Sororities have also taken to not just monitoring what their members post, but also restricting them. Sigma Kappa, much like other sororities, strongly encourage their sisters to refrain from posting pictures that include underage drinking, drugs, profanity, and partying with fraternities. “If they have a drink and it’s very noticable, I mean even if it’s a Solo cup where it’s like a ‘Oh, that could be water’ kind of thing, you still don’t wanna post that,” Denise said.

Sororities didn’t just create these rules for Instagram — they seem to have been there from the beginning. Keeter recalls her sorority establishing guidelines for what photos from events members could post on Facebook. “It was kind of uncharted territory at the time, so there were so strict policies around it,” she recalls. “In general sororities and fraternities can come under scrutiny, right?”

It seems that generally, sororities implement these policies to enforce smart social media practices.
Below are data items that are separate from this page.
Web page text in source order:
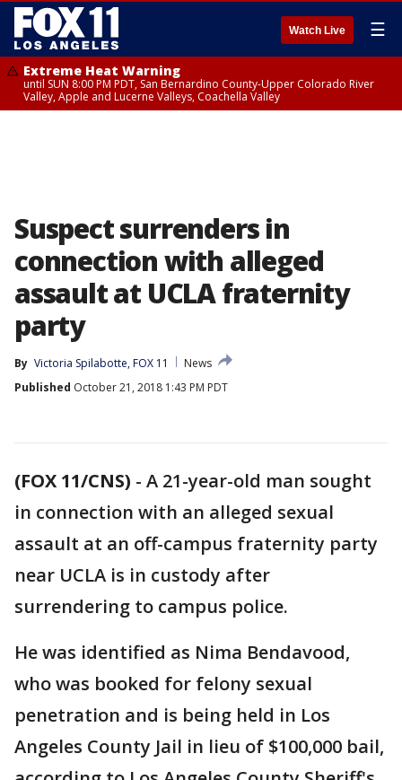
Watch Live ☰
Extreme Heat Warning
until SUN 8:00 PM PDT, San Bernardino County-Upper Colorado River
Valley, Apple and Lucerne Valleys, Coachella Valley
Suspect surrenders in
connection with alleged
assault at UCLA fraternity
party
By Victoria Spilabotte, FOX 11
News
Published October 21, 2018 1:43 PM PDT
(FOX 11/CNS) - A 21-year-old man sought
in connection with an alleged sexual
assault at an off-campus fraternity party
near UCLA is in custody after
surrendering to campus police.
He was identified as Nima Bendavood,
who was booked for felony sexual
penetration and is being held in Los
Angeles County Jail in lieu of $100,000 bail,
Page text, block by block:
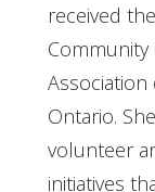
received
Association
Ontario.
volunteer
initiatives
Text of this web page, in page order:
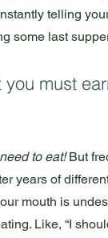
telling
some last
must
to eat! But
years of
mouth is
Like, “I
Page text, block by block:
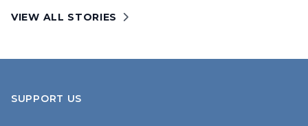
VIEW ALL STORIES
SUPPORT US
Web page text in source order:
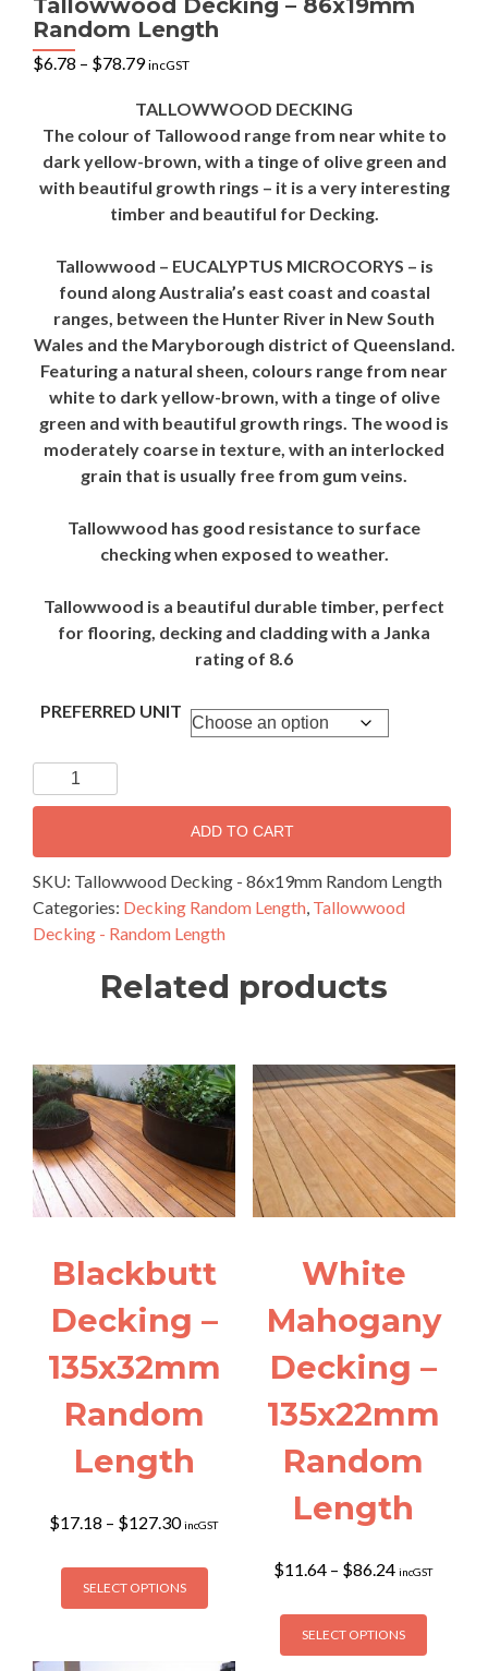
Tallowwood Decking – 86x19mm
Random Length
$6.78 – $78.79Price
$6.78
through
$78.79
incGST
TALLOWWOOD DECKING
The colour of Tallowood range from near white to
dark yellow-brown, with a tinge of olive green and
with beautiful growth rings – it is a very interesting
timber and beautiful for Decking.
Tallowwood – EUCALYPTUS MICROCORYS – is
found along Australia’s east coast and coastal
ranges, between the Hunter River in New South
Wales and the Maryborough district of Queensland.
Featuring a natural sheen, colours range from near
white to dark yellow-brown, with a tinge of olive
green and with beautiful growth rings. The wood is
moderately coarse in texture, with an interlocked
grain that is usually free from gum veins.
Tallowwood has good resistance to surface
checking when exposed to weather.
Tallowwood is a beautiful durable timber, perfect
for flooring, decking and cladding with a Janka
rating of 8.6
PREFERRED UNIT
Tallowwood
Decking
86x19mm
Random
Length
quantity
ADD TO CART
SKU: Tallowwood Decking - 86x19mm Random Length
Categories: Decking Random Length, Tallowwood
Decking - Random Length
Related products
Blackbutt
Decking –
135x32mm
Random
Length
$17.18 – $127.30Price
$17.18
through
$127.30
incGST
SELECT OPTIONS
This
White
Mahogany
Decking –
135x22mm
Random
Length
$11.64 – $86.24Price
$11.64
through
$86.24
incGST
SELECT OPTIONS
This

And can we blame them? In four years or less, their members will trade out cowboy themed date nights and philanthropy events for professional job interviews. Maybe they’ve been onto something since the beginnings of social media. “You wanted to be more careful about what you were out there putting on social media, just until everybody really understood it,” Keeter said. “I don’t think we still completely understand it.”